Task objective :: Reproduce all of the entries below exactly, without images.

Data records ::
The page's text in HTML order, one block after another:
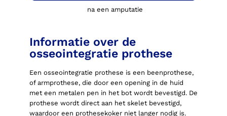
na een amputatie
Informatie over de
osseointegratie prothese
Een osseointegratie prothese is een beenprothese,
of armprothese, die door een opening in de huid
met een metalen pen in het bot wordt bevestigd. De
prothese wordt direct aan het skelet bevestigd,
waardoor een prothesekoker niet langer nodig is.
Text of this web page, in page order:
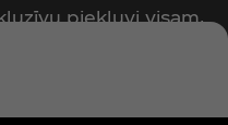
piekļuvi visam,
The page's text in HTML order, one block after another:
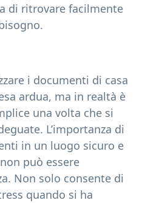
di ritrovare facilmente
i documenti di casa
ardua, ma in realtà è
una volta che si
L’importanza di
in un luogo sicuro e
può essere
Non solo consente di
quando si ha
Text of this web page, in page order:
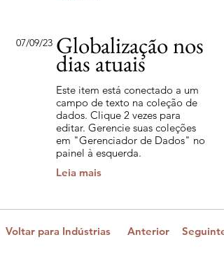
07/09/23 Globalização nos
dias atuais
Este item está conectado a um
campo de texto na coleção de
dados. Clique 2 vezes para
editar. Gerencie suas coleções
em "Gerenciador de Dados" no
painel à esquerda.
Leia mais
Voltar para Indústrias Anterior Seguinte
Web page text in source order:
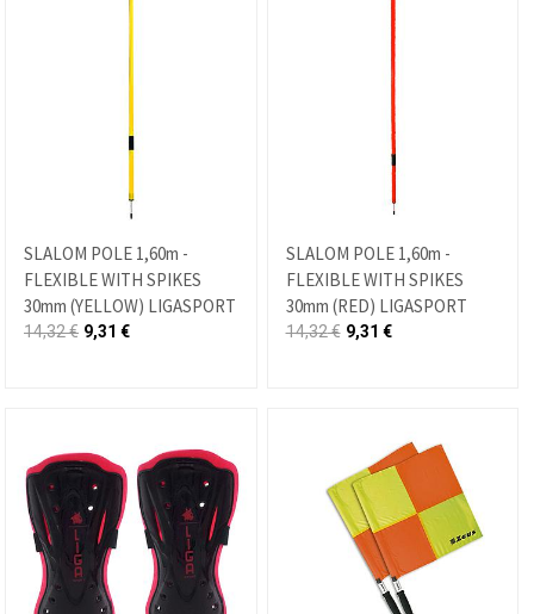
SLALOM POLE 1,60m -
FLEXIBLE WITH SPIKES
30mm (YELLOW) LIGASPORT
14,32€ 9,31 €
SLALOM POLE 1,60m -
FLEXIBLE WITH SPIKES
30mm (RED) LIGASPORT
14,32€ 9,31 €
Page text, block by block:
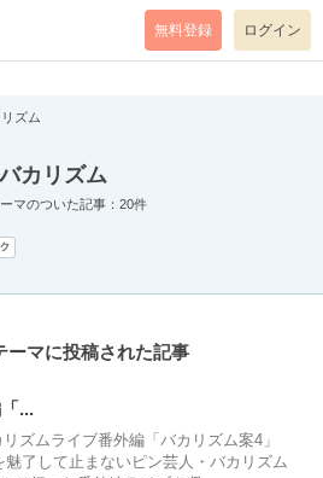
code=0 mode=return level=notice
無料登録 ログイン
ズム
バカリズム
マのついた記事：20件
ーマに投稿された記事
...
ズムライブ番外編「バカリズム案4」
了して止まないピン芸人・バカリズム
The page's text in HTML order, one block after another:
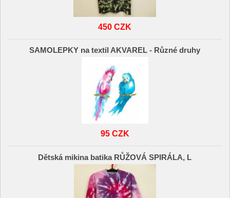
450 CZK
SAMOLEPKY na textil AKVAREL - Různé druhy
95 CZK
Dětská mikina batika RŮŽOVÁ SPIRÁLA, L

Result below ::
The page's text in HTML order, one block after another:
na een amputatie
Informatie over de
osseointegratie prothese
Een osseointegratie prothese is een beenprothese,
of armprothese, die door een opening in de huid
met een metalen pen in het bot wordt bevestigd. De
prothese wordt direct aan het skelet bevestigd,
waardoor een prothesekoker niet langer nodig is.
Text of this web page, in page order:
piekļuvi visam,
The page's text in HTML order, one block after another:
di ritrovare facilmente
i documenti di casa
ardua, ma in realtà è
una volta che si
L’importanza di
in un luogo sicuro e
può essere
Non solo consente di
quando si ha
Text of this web page, in page order:
07/09/23 Globalização nos
dias atuais
Este item está conectado a um
campo de texto na coleção de
dados. Clique 2 vezes para
editar. Gerencie suas coleções
em "Gerenciador de Dados" no
painel à esquerda.
Leia mais
Voltar para Indústrias Anterior Seguinte
Web page text in source order:
SLALOM POLE 1,60m -
FLEXIBLE WITH SPIKES
30mm (YELLOW) LIGASPORT
14,32€ 9,31 €
SLALOM POLE 1,60m -
FLEXIBLE WITH SPIKES
30mm (RED) LIGASPORT
14,32€ 9,31 €
Page text, block by block:
code=0 mode=return level=notice
無料登録 ログイン
ズム
バカリズム
マのついた記事：20件
ーマに投稿された記事
...
ズムライブ番外編「バカリズム案4」
了して止まないピン芸人・バカリズム
The page's text in HTML order, one block after another:
450 CZK
SAMOLEPKY na textil AKVAREL - Různé druhy
95 CZK
Dětská mikina batika RŮŽOVÁ SPIRÁLA, L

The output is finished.